Cardano is trying to solve these problems in a very elegant way. In Cardano, as we add people to the network, we naturally get more transactions per second. We also naturally get more network resources. Eventually, we’ll get more overall data storage. All without compromising our security model!
Introducing Pruning, Partitioning, and Side Chains
To address the Data Scaling problem, what we must realize is that not everybody requires all the data. The transactions that Alice sends to Bob are not necessarily relevant to Jane and Bill. They’re only relevant from the context that these people can know that the tokens they receive are legitimate and correct. Some techniques to address this include:
1) Pruning: Restrict what some people can see, on an intelligent case-by-case basis
2) Partitioning: a user might not have a full copy of the blockchain, but instead has just a chunk.
3) Side chains: create a compressed representation of a blockchain [on a secondary chain], and translate transactions between chains
Academic rigor - A Cardano differentiator
One of the most important things when developing new cryptography is to make sure it is developed in a very rigorous, peer-reviewed way. Ouroboros was accepted at “Crypto 17” [the 37th Annual Academic Cryptography Conference], where our team presented it. Future versions of the protocol continue to go through more rigorous peer-review, giving us a high assurance that the conceptual design of the system is correct. We are also modeling a formal specification of Ouroboros using “side calculus” - a formal modeling language that’s machine-understandable. Eventually, we’re going to be able to connect to the Haskell code in our github repo and actually show that we’ve correctly implemented the protocol. This is a standard that does not exist in the blockchain space, and we’re very excited to be the first to do it.

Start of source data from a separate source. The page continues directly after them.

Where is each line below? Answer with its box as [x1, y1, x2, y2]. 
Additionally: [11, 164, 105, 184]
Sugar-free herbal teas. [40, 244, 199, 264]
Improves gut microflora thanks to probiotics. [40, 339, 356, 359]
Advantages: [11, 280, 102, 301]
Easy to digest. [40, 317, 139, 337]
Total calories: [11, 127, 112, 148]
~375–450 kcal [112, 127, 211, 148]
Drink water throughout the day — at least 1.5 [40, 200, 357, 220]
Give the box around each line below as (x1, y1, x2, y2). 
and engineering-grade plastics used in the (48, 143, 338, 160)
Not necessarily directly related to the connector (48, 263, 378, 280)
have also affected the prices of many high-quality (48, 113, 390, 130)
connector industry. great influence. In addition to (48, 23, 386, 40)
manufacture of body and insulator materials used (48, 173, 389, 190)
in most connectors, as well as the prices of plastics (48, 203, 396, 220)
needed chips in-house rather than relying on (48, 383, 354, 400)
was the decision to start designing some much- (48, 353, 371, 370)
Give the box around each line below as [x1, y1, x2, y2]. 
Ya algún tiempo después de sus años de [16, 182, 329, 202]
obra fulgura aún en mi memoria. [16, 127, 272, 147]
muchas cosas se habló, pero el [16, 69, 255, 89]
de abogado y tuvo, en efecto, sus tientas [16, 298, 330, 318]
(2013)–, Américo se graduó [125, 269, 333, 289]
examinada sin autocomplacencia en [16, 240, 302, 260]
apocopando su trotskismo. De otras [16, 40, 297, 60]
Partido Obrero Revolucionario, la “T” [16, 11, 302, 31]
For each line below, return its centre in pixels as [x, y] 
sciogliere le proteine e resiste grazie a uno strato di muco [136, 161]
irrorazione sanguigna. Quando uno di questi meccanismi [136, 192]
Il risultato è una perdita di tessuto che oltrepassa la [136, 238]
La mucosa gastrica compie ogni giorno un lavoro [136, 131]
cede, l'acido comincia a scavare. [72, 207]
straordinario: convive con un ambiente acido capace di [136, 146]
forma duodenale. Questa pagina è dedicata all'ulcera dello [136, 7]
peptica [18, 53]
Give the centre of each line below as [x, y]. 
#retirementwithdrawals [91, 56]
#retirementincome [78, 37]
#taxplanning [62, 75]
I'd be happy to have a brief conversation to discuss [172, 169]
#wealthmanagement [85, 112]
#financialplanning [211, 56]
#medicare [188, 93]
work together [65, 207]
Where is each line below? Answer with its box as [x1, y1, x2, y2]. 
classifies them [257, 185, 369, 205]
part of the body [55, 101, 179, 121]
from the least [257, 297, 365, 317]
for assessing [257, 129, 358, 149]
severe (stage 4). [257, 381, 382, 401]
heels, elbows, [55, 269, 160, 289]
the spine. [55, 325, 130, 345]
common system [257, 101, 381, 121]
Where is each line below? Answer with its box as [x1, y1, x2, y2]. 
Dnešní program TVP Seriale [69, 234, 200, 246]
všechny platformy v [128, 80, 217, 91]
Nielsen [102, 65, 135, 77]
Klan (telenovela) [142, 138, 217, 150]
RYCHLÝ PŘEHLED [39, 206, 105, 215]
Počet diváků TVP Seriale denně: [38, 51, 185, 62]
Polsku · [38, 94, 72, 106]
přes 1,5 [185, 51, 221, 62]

The goal of the Cardano project is to study all of the questions in a rigorous way and come up with new blockchain architectures. The solutions must allow people to have much smaller amounts of data, while still getting the same level of assurance that transactions are correct. One fortunate thing is that while TPS and bandwidth needs grow quickly, data storage is still relatively cheap and available. So we believe that the data scaling side of Cardno will be something that we don’t have as much urgency to resolve. Research on these questions is taking place at the University of Edinburgh; we believe we will have a total solution to this problem by the end of 2019.